> _Records for the task_
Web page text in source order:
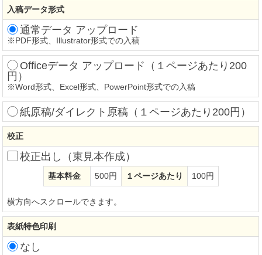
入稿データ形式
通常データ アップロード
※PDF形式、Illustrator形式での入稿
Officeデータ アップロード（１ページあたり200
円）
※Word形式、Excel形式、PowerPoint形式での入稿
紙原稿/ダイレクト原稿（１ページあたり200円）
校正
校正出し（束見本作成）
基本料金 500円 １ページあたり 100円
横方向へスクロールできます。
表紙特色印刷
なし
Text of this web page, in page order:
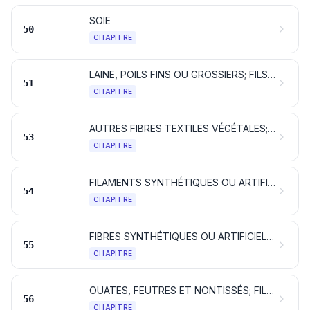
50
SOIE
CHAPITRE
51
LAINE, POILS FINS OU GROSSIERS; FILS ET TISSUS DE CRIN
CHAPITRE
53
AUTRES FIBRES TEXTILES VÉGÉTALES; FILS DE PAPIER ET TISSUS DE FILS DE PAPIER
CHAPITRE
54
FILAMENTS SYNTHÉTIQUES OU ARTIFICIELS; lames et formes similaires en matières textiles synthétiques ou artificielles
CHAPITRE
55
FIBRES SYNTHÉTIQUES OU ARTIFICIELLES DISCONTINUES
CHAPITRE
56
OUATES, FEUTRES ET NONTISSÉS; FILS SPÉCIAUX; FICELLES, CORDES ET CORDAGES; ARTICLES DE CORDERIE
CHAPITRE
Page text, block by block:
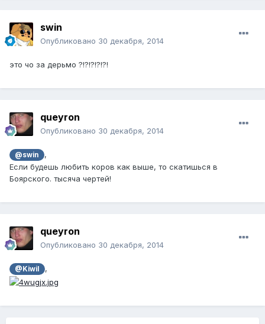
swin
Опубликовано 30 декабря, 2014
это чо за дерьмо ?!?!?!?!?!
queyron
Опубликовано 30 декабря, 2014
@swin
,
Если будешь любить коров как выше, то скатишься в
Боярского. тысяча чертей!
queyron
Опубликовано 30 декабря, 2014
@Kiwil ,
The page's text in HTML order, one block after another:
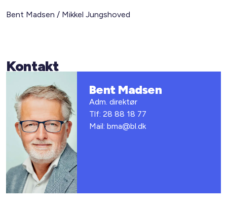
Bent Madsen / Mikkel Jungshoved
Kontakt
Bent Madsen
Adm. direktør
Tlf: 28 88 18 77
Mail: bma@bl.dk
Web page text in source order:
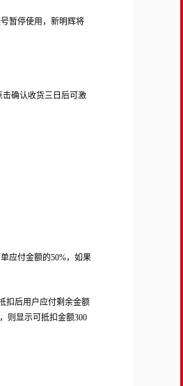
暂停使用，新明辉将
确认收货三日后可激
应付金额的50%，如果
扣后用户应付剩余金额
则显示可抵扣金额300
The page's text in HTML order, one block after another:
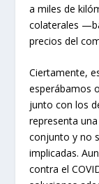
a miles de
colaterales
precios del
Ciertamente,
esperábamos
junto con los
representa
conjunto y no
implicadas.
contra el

> _Work task_
Please retype the whole listing above word for word and drop the pictures.

> _Answer box_
Web page text in source order:
入稿データ形式
通常データ アップロード
※PDF形式、Illustrator形式での入稿
Officeデータ アップロード（１ページあたり200
円）
※Word形式、Excel形式、PowerPoint形式での入稿
紙原稿/ダイレクト原稿（１ページあたり200円）
校正
校正出し（束見本作成）
基本料金 500円 １ページあたり 100円
横方向へスクロールできます。
表紙特色印刷
なし
Text of this web page, in page order:
50
SOIE
CHAPITRE
51
LAINE, POILS FINS OU GROSSIERS; FILS ET TISSUS DE CRIN
CHAPITRE
53
AUTRES FIBRES TEXTILES VÉGÉTALES; FILS DE PAPIER ET TISSUS DE FILS DE PAPIER
CHAPITRE
54
FILAMENTS SYNTHÉTIQUES OU ARTIFICIELS; lames et formes similaires en matières textiles synthétiques ou artificielles
CHAPITRE
55
FIBRES SYNTHÉTIQUES OU ARTIFICIELLES DISCONTINUES
CHAPITRE
56
OUATES, FEUTRES ET NONTISSÉS; FILS SPÉCIAUX; FICELLES, CORDES ET CORDAGES; ARTICLES DE CORDERIE
CHAPITRE
Page text, block by block:
swin
Опубликовано 30 декабря, 2014
это чо за дерьмо ?!?!?!?!?!
queyron
Опубликовано 30 декабря, 2014
@swin
,
Если будешь любить коров как выше, то скатишься в
Боярского. тысяча чертей!
queyron
Опубликовано 30 декабря, 2014
@Kiwil ,
The page's text in HTML order, one block after another:
Bent Madsen / Mikkel Jungshoved
Kontakt
Bent Madsen
Adm. direktør
Tlf: 28 88 18 77
Mail: bma@bl.dk
Web page text in source order:
暂停使用，新明辉将
确认收货三日后可激
应付金额的50%，如果
扣后用户应付剩余金额
则显示可抵扣金额300
The page's text in HTML order, one block after another:
a miles de
colaterales
precios del
Ciertamente,
esperábamos
junto con los
representa
conjunto y no
implicadas.
contra el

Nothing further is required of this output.